President Trump’s FY18 Budget Request: A Race to the Bottom
President Donald Trump unveiled his Administration's fiscal year 2018 (FY18) budget request on Tuesday, May 23rd.
The Federal Managers Association (FMA) immediately voiced significant concerns with the proposal, as it negatively targets the retirement packages of all current, retired, and future federal employees. FMA understands difficult choices need to be made, but views this proposal as an unacceptable setback. National President Renee Johnson called it a “slap in the face.”
Of course, the president’s budget request is not the final product to be implemented by agencies. In fact, Senator Jon Cornyn (R-TX) referred to the president’s budget proposal as “dead on arrival.” The U.S. House and Senate have begun work in earnest on FY18 appropriations, which will determine how the next fiscal year is funded. However, President Trump will have to sign whatever Congress ultimately passes into law, and Trump’s request, titled “A New Foundation for American Greatness” presents the president’s priorities in hard numbers. So it is important to take the document seriously.
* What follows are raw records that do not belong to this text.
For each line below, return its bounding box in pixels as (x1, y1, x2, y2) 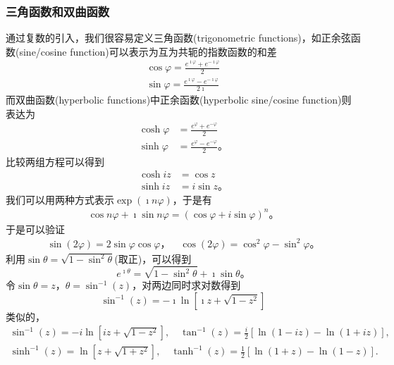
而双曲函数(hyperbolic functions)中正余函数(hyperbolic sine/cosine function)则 (6, 92, 352, 107)
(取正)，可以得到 (114, 251, 192, 266)
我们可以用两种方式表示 (6, 192, 114, 206)
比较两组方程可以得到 (6, 154, 104, 168)
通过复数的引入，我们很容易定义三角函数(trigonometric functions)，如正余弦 (6, 30, 351, 45)
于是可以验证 (6, 221, 65, 236)
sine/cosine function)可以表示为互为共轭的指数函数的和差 (19, 44, 277, 58)
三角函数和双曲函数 (6, 2, 110, 20)
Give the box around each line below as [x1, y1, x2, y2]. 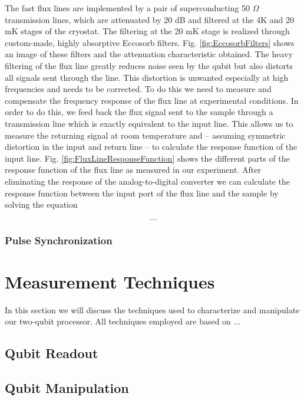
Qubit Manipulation [5, 379, 129, 397]
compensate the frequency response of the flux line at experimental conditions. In [5, 94, 299, 106]
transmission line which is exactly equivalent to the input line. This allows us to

President Trump’s FY18 budget request includes enormous cuts to federal employee retirement benefits by raising employee contributions one percent a year for six years. It also eliminates cost of living adjustments (COLAs) for all FERS employees, cuts CSRS COLAs, shifts the calculation of retirement benefits from the highest three years to the highest five, and eliminates the FERS early retirement supplement. In addition, the proposed budget eliminates the public service loan forgiveness program as well.
FMA called the increases to employee contributions a broken promise and a titanic tax increase on hard working public servants. In a statement, Johnson said, “It is duplicitous to claim a campaign promise to not touch retirements, then tout cuts to feds’ retirement as one of the top four ways to save money in this request.” Johnson slammed the planned cuts and elimination of COLAs, and expressed grave concern about the proposed change to retirement calculations (high 3 to a high 5). “Beyond hurting current and retired feds, the federal workforce is already facing momentous challenges in recruitment and retention. Broken promises and further cutting of benefits will only make the task of attracting the best and the brightest even more difficult,” Johnson said. This jeopardizes the future of congressionally-mandated missions and services provided by the federal workforce.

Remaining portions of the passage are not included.